Give the records again exactly as written. Leave out the pictures.

(Information begins)

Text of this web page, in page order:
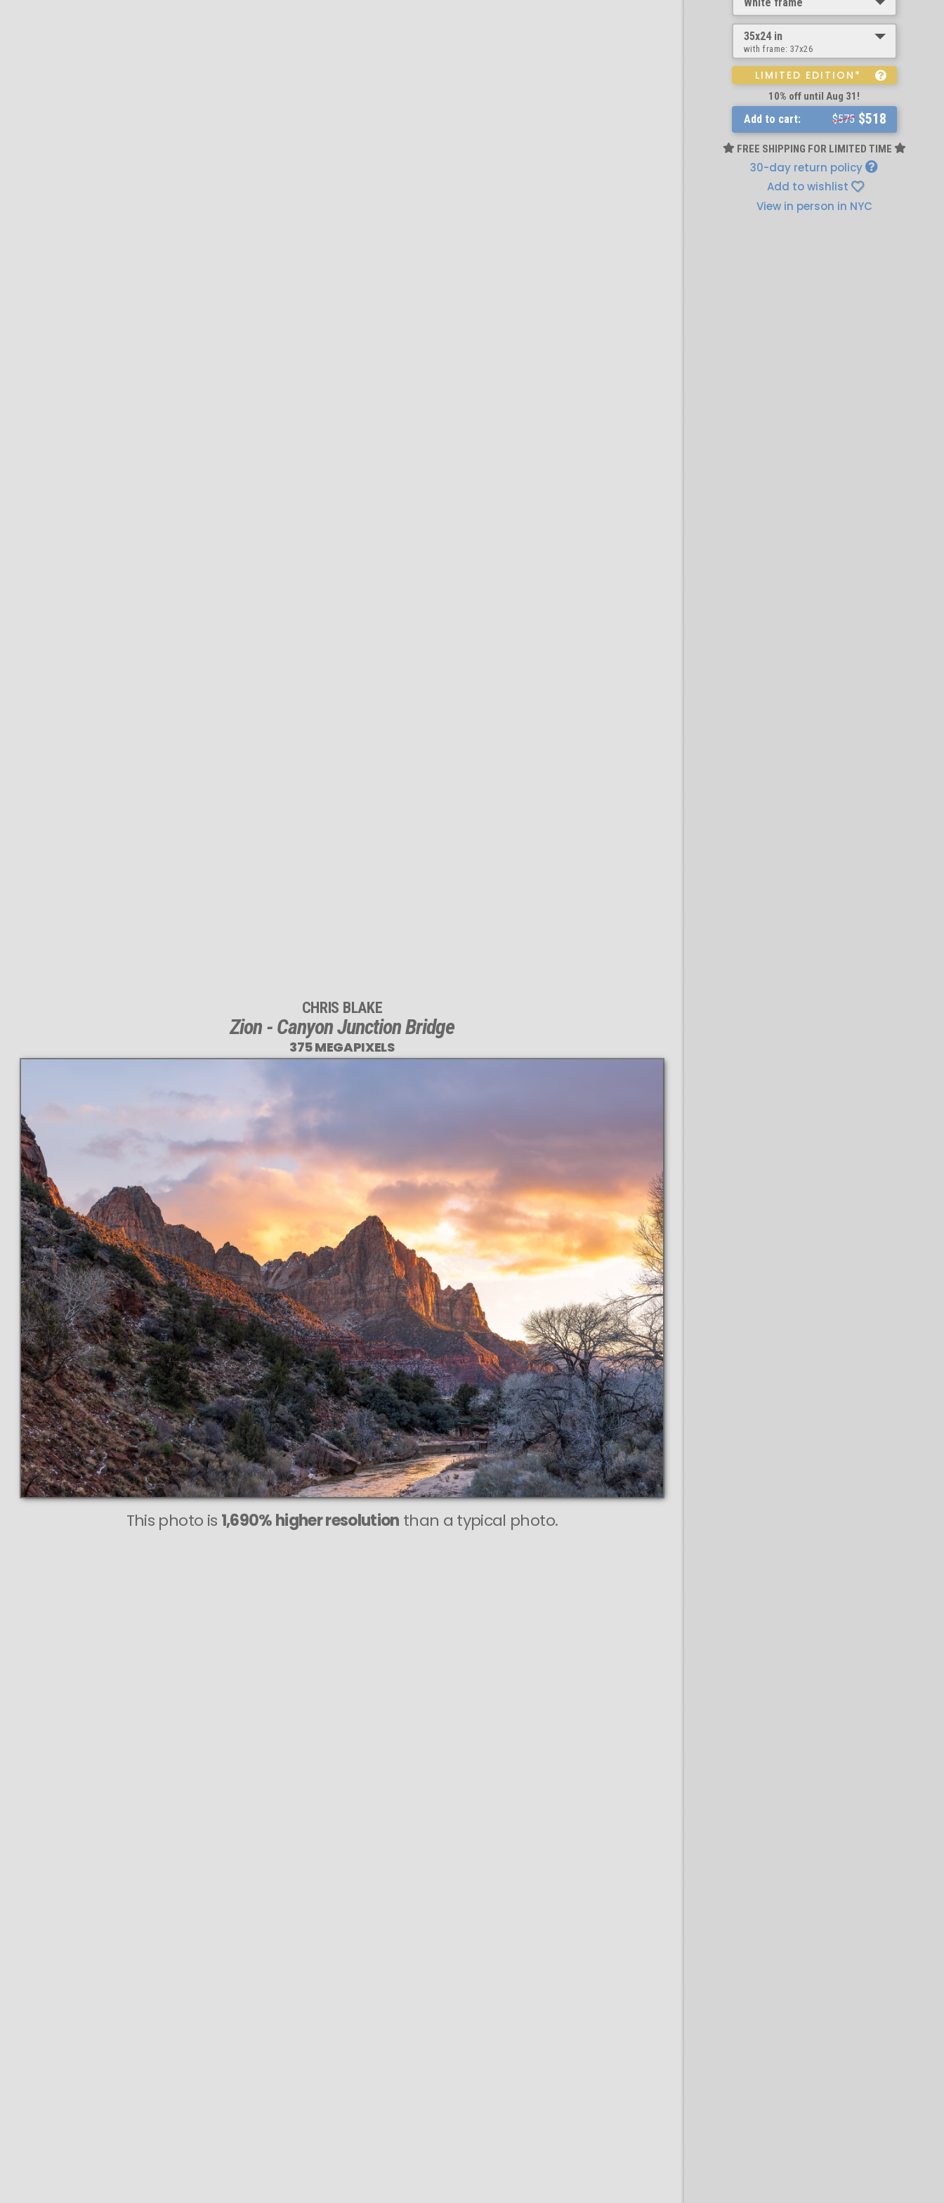
35x24 in
with frame: 37x26
LIMITED EDITION*
10% off until Aug 31!
Add to cart: $575$518
FREE SHIPPING FOR LIMITED TIME
30-day return policy
Add to wishlist
View in person in NYC
This
375 MEGAPIXEL
VAST photo is
PERFECTLY SHARP
even at very large print sizes.
CHRIS BLAKE
Zion - Canyon Junction Bridge
375 MEGAPIXELS
This photo is 1,690% higher resolution than a typical photo.
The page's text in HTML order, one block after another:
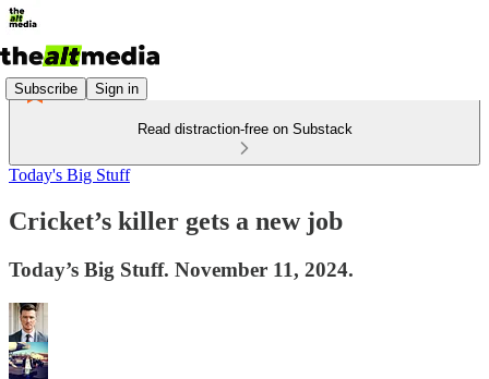
Subscribe Sign in
Read distraction-free on Substack
Today's Big Stuff
Cricket’s killer gets a new job
Today’s Big Stuff. November 11, 2024.
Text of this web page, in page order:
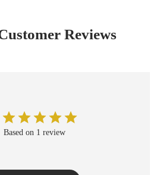
Reviews
Based on 1 review
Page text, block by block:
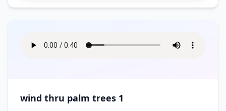
wind thru palm trees 1
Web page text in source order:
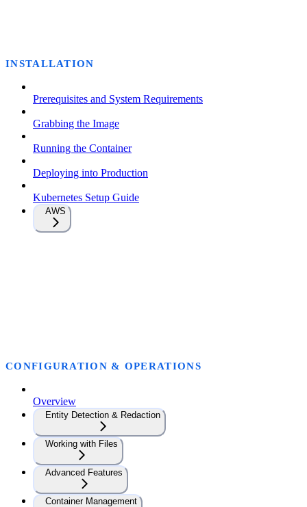
INSTALLATION
Prerequisites and System Requirements
Grabbing the Image
Running the Container
Deploying into Production
Kubernetes Setup Guide
AWS
CONFIGURATION & OPERATIONS
Overview
Entity Detection & Redaction
Working with Files
Advanced Features
Container Management
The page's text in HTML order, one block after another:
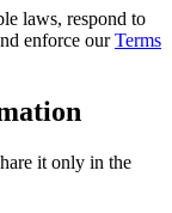
laws, respond to
enforce our Terms
it only in the
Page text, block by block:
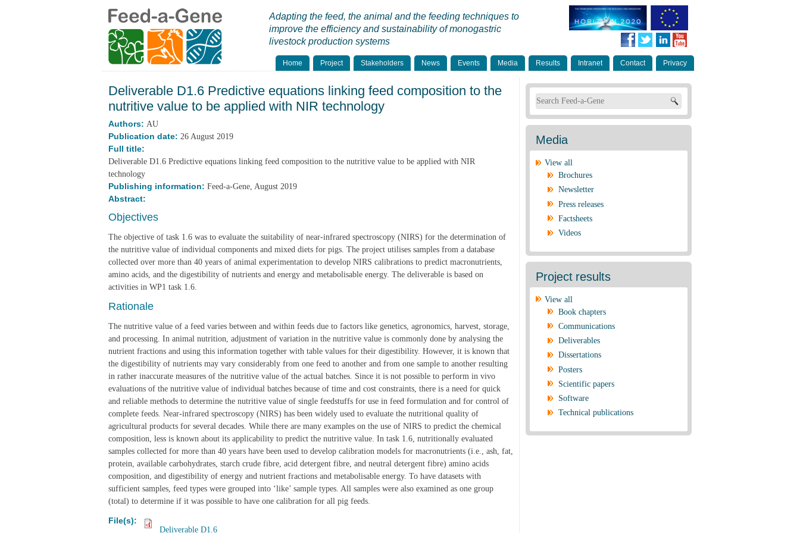
Adapting the feed, the animal and the feeding techniques to
improve the efficiency and sustainability of monogastric
livestock production systems
Home Project Stakeholders News Events Media Results Intranet Contact Privacy
Deliverable D1.6 Predictive equations linking feed composition to the
nutritive value to be applied with NIR technology
Authors: AU
Publication date: 26 August 2019
Full title:
Deliverable D1.6 Predictive equations linking feed composition to the nutritive value to be applied with NIR
technology
Publishing information: Feed-a-Gene, August 2019
Abstract:
Objectives
The objective of task 1.6 was to evaluate the suitability of near-infrared spectroscopy (NIRS) for the determination of
the nutritive value of individual components and mixed diets for pigs. The project utilises samples from a database
collected over more than 40 years of animal experimentation to develop NIRS calibrations to predict macronutrients,
amino acids, and the digestibility of nutrients and energy and metabolisable energy. The deliverable is based on
activities in WP1 task 1.6.
Rationale
The nutritive value of a feed varies between and within feeds due to factors like genetics, agronomics, harvest, storage,
and processing. In animal nutrition, adjustment of variation in the nutritive value is commonly done by analysing the
nutrient fractions and using this information together with table values for their digestibility. However, it is known that
the digestibility of nutrients may vary considerably from one feed to another and from one sample to another resulting
in rather inaccurate measures of the nutritive value of the actual batches. Since it is not possible to perform in vivo
evaluations of the nutritive value of individual batches because of time and cost constraints, there is a need for quick
and reliable methods to determine the nutritive value of single feedstuffs for use in feed formulation and for control of
complete feeds. Near-infrared spectroscopy (NIRS) has been widely used to evaluate the nutritional quality of
agricultural products for several decades. While there are many examples on the use of NIRS to predict the chemical
composition, less is known about its applicability to predict the nutritive value. In task 1.6, nutritionally evaluated
samples collected for more than 40 years have been used to develop calibration models for macronutrients (i.e., ash, fat,
protein, available carbohydrates, starch crude fibre, acid detergent fibre, and neutral detergent fibre) amino acids
composition, and digestibility of energy and nutrient fractions and metabolisable energy. To have datasets with
sufficient samples, feed types were grouped into ‘like’ sample types. All samples were also examined as one group
(total) to determine if it was possible to have one calibration for all pig feeds.
File(s):
Deliverable D1.6
Search form
Media
View all
Brochures
Newsletter
Press releases
Factsheets
Videos
Project results
View all
Book chapters
Communications
Deliverables
Dissertations
Posters
Scientific papers
Software
Technical publications
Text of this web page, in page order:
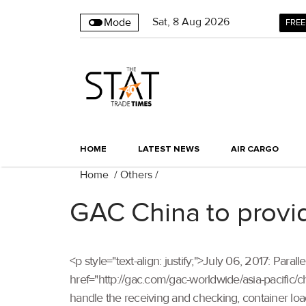
Mode Sat, 8 Aug 2026
HOME LATEST NEWS AIR CARGO
Home / Others /
GAC China to
<p style="text-align: justify;">July 06, 2017:
href="http://gac.com/gac-worldwide/asia-pacific/
handle the receiving and checking, container
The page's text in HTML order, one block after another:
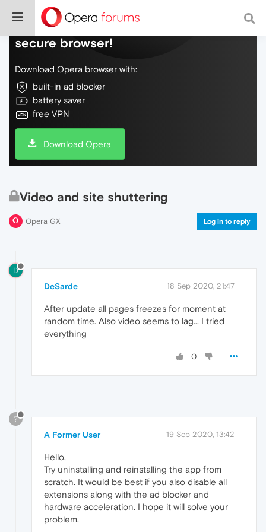
Do more on the web, with a fast and
secure browser!
Download Opera browser with:
built-in ad blocker
battery saver
free VPN
Download Opera
Video and site shuttering
Opera GX Log in to reply
D
DeSarde 18 Sep 2020, 21:47
After update all pages freezes for moment at
random time. Also video seems to lag... I tried
everything
0
?
A Former User 19 Sep 2020, 13:42
Hello,
Try uninstalling and reinstalling the app from
scratch. It would be best if you also disable all
extensions along with the ad blocker and
hardware acceleration. I hope it will solve your
problem.
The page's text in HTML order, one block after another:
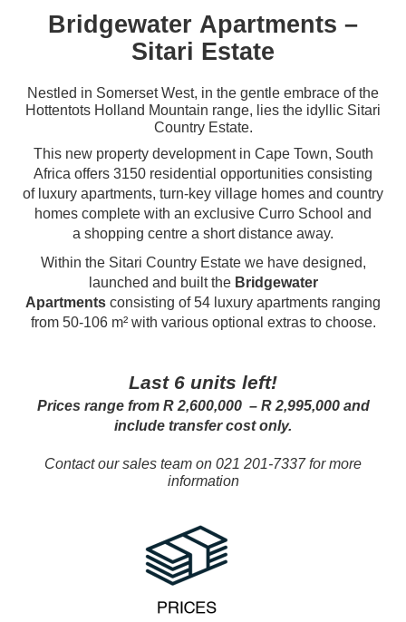
Bridgewater Apartments –
Sitari Estate
Nestled in Somerset West, in the gentle embrace of the
Hottentots Holland Mountain range, lies the idyllic Sitari
Country Estate.
This new property development in Cape Town, South
Africa offers 3150 residential opportunities consisting
of luxury apartments, turn-key village homes and country
homes complete with an exclusive Curro School and
a shopping centre a short distance away.
Within the Sitari Country Estate we have designed,
launched and built the Bridgewater
Apartments consisting of 54 luxury apartments ranging
from 50-106 m² with various optional extras to choose.
Last 6 units left!
Prices range from R 2,600,000 – R 2,995,000 and
include transfer cost only.
Contact our sales team on 021 201-7337 for more
information
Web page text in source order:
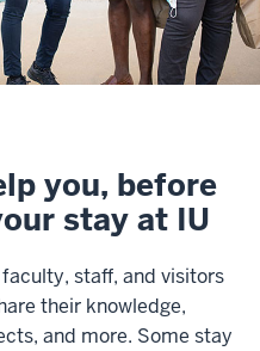
you, before
stay at IU
staff, and visitors
their knowledge,
and more. Some stay
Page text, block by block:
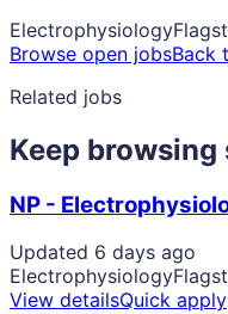
Electrophysiology
Browse open jobsBack
Related jobs
Keep
NP -
Updated 6 days ago
Electrophysiology
View detailsQuick apply
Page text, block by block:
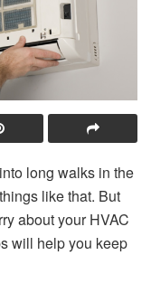
long walks in the
like that. But
about your HVAC
will help you keep
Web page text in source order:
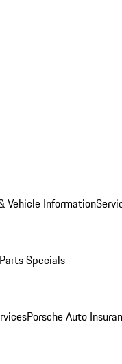
Vehicle Information
Parts Specials
Porsche Auto
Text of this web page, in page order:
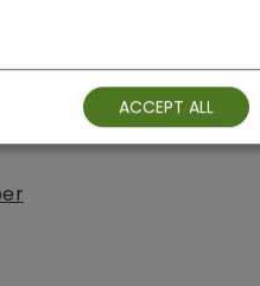
ACCEPT ALL
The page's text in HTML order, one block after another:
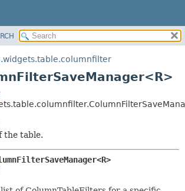
METHOD
the table.
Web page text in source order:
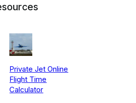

(Information ends)

*Exercise answer*.
Text of this web page, in page order:
35x24 in
with frame: 37x26
LIMITED EDITION*
10% off until Aug 31!
Add to cart: $575$518
FREE SHIPPING FOR LIMITED TIME
30-day return policy
Add to wishlist
View in person in NYC
This
375 MEGAPIXEL
VAST photo is
PERFECTLY SHARP
even at very large print sizes.
CHRIS BLAKE
Zion - Canyon Junction Bridge
375 MEGAPIXELS
This photo is 1,690% higher resolution than a typical photo.
The page's text in HTML order, one block after another:
Subscribe Sign in
Read distraction-free on Substack
Today's Big Stuff
Cricket’s killer gets a new job
Today’s Big Stuff. November 11, 2024.
Text of this web page, in page order:
Reviews
Based on 1 review
Page text, block by block:
wind thru palm trees 1
Web page text in source order:
INSTALLATION
Prerequisites and System Requirements
Grabbing the Image
Running the Container
Deploying into Production
Kubernetes Setup Guide
AWS
CONFIGURATION & OPERATIONS
Overview
Entity Detection & Redaction
Working with Files
Advanced Features
Container Management
The page's text in HTML order, one block after another:
laws, respond to
enforce our Terms
it only in the
Page text, block by block:
Adapting the feed, the animal and the feeding techniques to
improve the efficiency and sustainability of monogastric
livestock production systems
Home Project Stakeholders News Events Media Results Intranet Contact Privacy
Deliverable D1.6 Predictive equations linking feed composition to the
nutritive value to be applied with NIR technology
Authors: AU
Publication date: 26 August 2019
Full title:
Deliverable D1.6 Predictive equations linking feed composition to the nutritive value to be applied with NIR
technology
Publishing information: Feed-a-Gene, August 2019
Abstract:
Objectives
The objective of task 1.6 was to evaluate the suitability of near-infrared spectroscopy (NIRS) for the determination of
the nutritive value of individual components and mixed diets for pigs. The project utilises samples from a database
collected over more than 40 years of animal experimentation to develop NIRS calibrations to predict macronutrients,
amino acids, and the digestibility of nutrients and energy and metabolisable energy. The deliverable is based on
activities in WP1 task 1.6.
Rationale
The nutritive value of a feed varies between and within feeds due to factors like genetics, agronomics, harvest, storage,
and processing. In animal nutrition, adjustment of variation in the nutritive value is commonly done by analysing the
nutrient fractions and using this information together with table values for their digestibility. However, it is known that
the digestibility of nutrients may vary considerably from one feed to another and from one sample to another resulting
in rather inaccurate measures of the nutritive value of the actual batches. Since it is not possible to perform in vivo
evaluations of the nutritive value of individual batches because of time and cost constraints, there is a need for quick
and reliable methods to determine the nutritive value of single feedstuffs for use in feed formulation and for control of
complete feeds. Near-infrared spectroscopy (NIRS) has been widely used to evaluate the nutritional quality of
agricultural products for several decades. While there are many examples on the use of NIRS to predict the chemical
composition, less is known about its applicability to predict the nutritive value. In task 1.6, nutritionally evaluated
samples collected for more than 40 years have been used to develop calibration models for macronutrients (i.e., ash, fat,
protein, available carbohydrates, starch crude fibre, acid detergent fibre, and neutral detergent fibre) amino acids
composition, and digestibility of energy and nutrient fractions and metabolisable energy. To have datasets with
sufficient samples, feed types were grouped into ‘like’ sample types. All samples were also examined as one group
(total) to determine if it was possible to have one calibration for all pig feeds.
File(s):
Deliverable D1.6
Search form
Media
View all
Brochures
Newsletter
Press releases
Factsheets
Videos
Project results
View all
Book chapters
Communications
Deliverables
Dissertations
Posters
Scientific papers
Software
Technical publications
Text of this web page, in page order:
Mode Sat, 8 Aug 2026
HOME LATEST NEWS AIR CARGO
Home / Others /
GAC China to
<p style="text-align: justify;">July 06, 2017:
href="http://gac.com/gac-worldwide/asia-pacific/
handle the receiving and checking, container
The page's text in HTML order, one block after another:
Do more on the web, with a fast and
secure browser!
Download Opera browser with:
built-in ad blocker
battery saver
free VPN
Download Opera
Video and site shuttering
Opera GX Log in to reply
D
DeSarde 18 Sep 2020, 21:47
After update all pages freezes for moment at
random time. Also video seems to lag... I tried
everything
0
?
A Former User 19 Sep 2020, 13:42
Hello,
Try uninstalling and reinstalling the app from
scratch. It would be best if you also disable all
extensions along with the ad blocker and
hardware acceleration. I hope it will solve your
problem.
The page's text in HTML order, one block after another:
Bridgewater Apartments –
Sitari Estate
Nestled in Somerset West, in the gentle embrace of the
Hottentots Holland Mountain range, lies the idyllic Sitari
Country Estate.
This new property development in Cape Town, South
Africa offers 3150 residential opportunities consisting
of luxury apartments, turn-key village homes and country
homes complete with an exclusive Curro School and
a shopping centre a short distance away.
Within the Sitari Country Estate we have designed,
launched and built the Bridgewater
Apartments consisting of 54 luxury apartments ranging
from 50-106 m² with various optional extras to choose.
Last 6 units left!
Prices range from R 2,600,000 – R 2,995,000 and
include transfer cost only.
Contact our sales team on 021 201-7337 for more
information
Web page text in source order:
you, before
stay at IU
staff, and visitors
their knowledge,
and more. Some stay
Page text, block by block:
Electrophysiology
Browse open jobsBack
Related jobs
Keep
NP -
Updated 6 days ago
Electrophysiology
View detailsQuick apply
Page text, block by block:
long walks in the
like that. But
about your HVAC
will help you keep
Web page text in source order:
Vehicle Information
Parts Specials
Porsche Auto
Text of this web page, in page order:
ACCEPT ALL
The page's text in HTML order, one block after another:
METHOD
the table.
Web page text in source order:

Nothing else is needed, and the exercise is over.